## Task to complete
In the records that follow, find each line with "project" and pull it out.

[Records from a collection]

━━━━━━

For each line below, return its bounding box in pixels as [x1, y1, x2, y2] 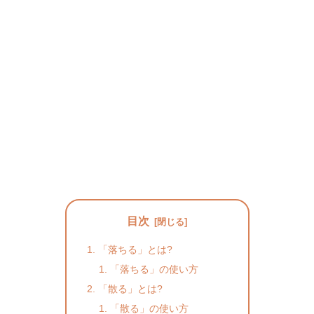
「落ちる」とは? [97, 243, 172, 255]
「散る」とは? [97, 282, 163, 294]
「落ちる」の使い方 [110, 263, 199, 275]
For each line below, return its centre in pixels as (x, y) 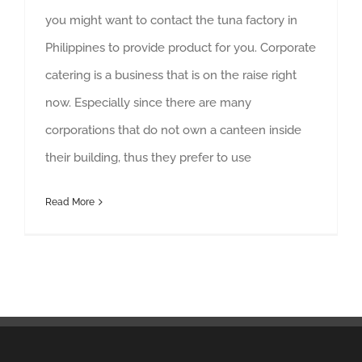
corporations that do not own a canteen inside (173, 130)
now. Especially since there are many (148, 103)
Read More (70, 202)
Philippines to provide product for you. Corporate (181, 48)
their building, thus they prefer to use (148, 158)
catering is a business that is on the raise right (171, 76)
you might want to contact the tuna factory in (171, 21)
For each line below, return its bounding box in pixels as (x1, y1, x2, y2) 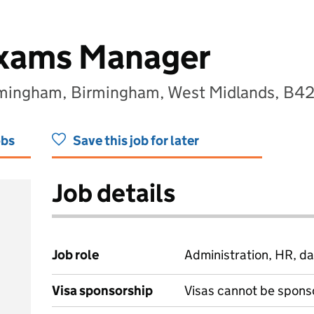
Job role (52, 247, 99, 263)
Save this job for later (73, 132, 199, 149)
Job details (52, 177, 175, 209)
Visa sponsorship (52, 282, 153, 299)
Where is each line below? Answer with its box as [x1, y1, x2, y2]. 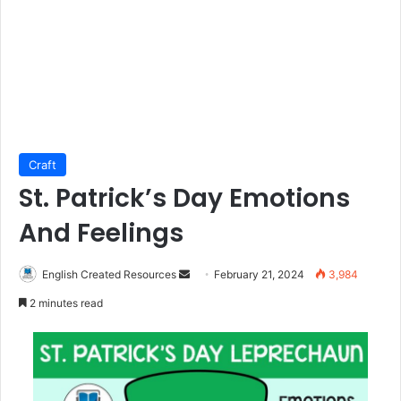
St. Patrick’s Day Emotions [19, 181, 350, 217]
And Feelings [19, 216, 183, 252]
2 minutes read [27, 296, 103, 311]
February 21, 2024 [214, 268, 304, 282]
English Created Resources [42, 268, 176, 282]
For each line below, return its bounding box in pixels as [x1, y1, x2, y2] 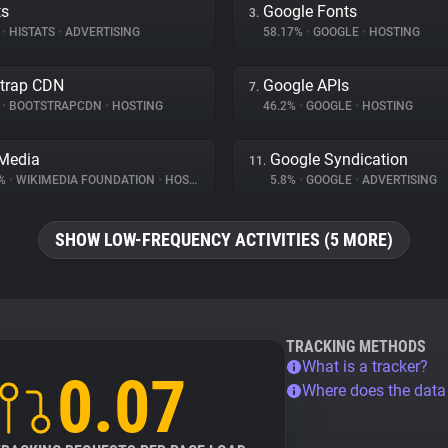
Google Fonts [263, 2, 357, 21]
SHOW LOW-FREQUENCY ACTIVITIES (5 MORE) [55, 229, 393, 250]
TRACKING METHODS [286, 337, 426, 356]
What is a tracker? [302, 357, 428, 376]
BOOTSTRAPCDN [6, 99, 105, 113]
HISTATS [6, 25, 58, 39]
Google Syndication [270, 150, 408, 169]
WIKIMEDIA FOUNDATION [13, 173, 158, 187]
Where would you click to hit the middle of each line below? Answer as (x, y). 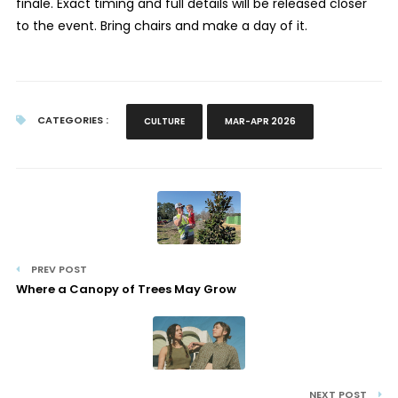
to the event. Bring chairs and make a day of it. (161, 26)
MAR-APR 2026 (260, 121)
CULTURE (164, 121)
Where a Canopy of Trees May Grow (126, 289)
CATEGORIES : (71, 120)
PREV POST (57, 269)
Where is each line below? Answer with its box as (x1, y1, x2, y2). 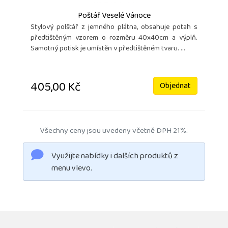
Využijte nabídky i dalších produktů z (51, 149, 178, 165)
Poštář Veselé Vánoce (77, 8, 151, 25)
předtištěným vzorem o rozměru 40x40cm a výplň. (31, 31, 197, 46)
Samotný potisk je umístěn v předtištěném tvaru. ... (31, 42, 185, 57)
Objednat (160, 78, 191, 95)
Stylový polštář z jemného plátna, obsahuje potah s (31, 20, 197, 36)
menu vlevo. (51, 161, 92, 178)
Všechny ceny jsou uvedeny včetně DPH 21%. (40, 124, 188, 140)
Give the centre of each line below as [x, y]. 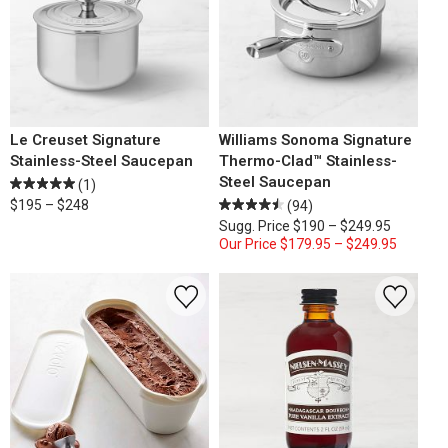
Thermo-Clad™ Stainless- [308, 161]
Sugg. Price [254, 226]
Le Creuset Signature [85, 140]
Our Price [248, 244]
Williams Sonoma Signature [315, 140]
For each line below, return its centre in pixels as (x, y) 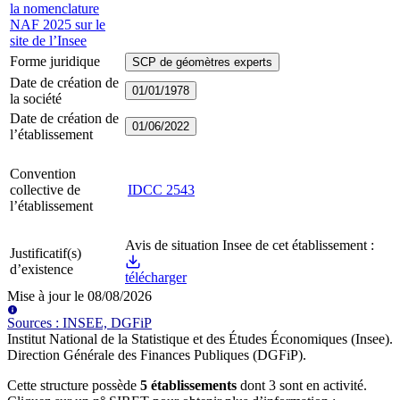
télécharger (156, 277)
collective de (45, 189)
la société (36, 98)
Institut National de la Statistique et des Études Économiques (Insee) (198, 338)
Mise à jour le (47, 296)
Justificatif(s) (46, 253)
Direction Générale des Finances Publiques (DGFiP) (155, 354)
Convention (43, 173)
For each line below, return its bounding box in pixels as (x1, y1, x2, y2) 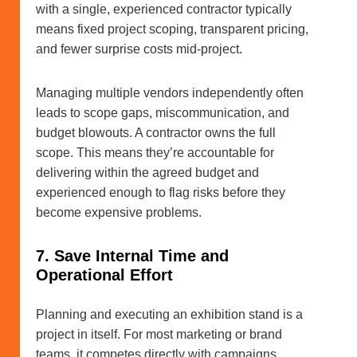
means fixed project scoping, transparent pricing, (36, 22, 308, 37)
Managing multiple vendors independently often (36, 86, 304, 100)
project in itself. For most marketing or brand (36, 328, 282, 342)
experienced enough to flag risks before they (36, 186, 285, 200)
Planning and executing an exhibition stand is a (36, 308, 303, 322)
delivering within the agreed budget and (36, 166, 259, 180)
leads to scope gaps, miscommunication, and (36, 106, 289, 120)
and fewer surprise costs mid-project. (36, 42, 242, 57)
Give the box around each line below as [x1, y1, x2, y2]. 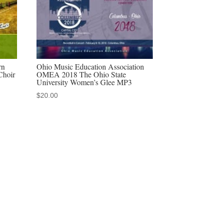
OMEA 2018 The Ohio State [36, 69, 127, 79]
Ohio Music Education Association [36, 61, 145, 72]
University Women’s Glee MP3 [36, 76, 132, 87]

━━━━━━

## Exercise solution
means fixed project scoping, transparent pricing, (36, 22, 308, 37)
project in itself. For most marketing or brand (36, 328, 282, 342)
and fewer surprise costs mid-project. (36, 42, 242, 57)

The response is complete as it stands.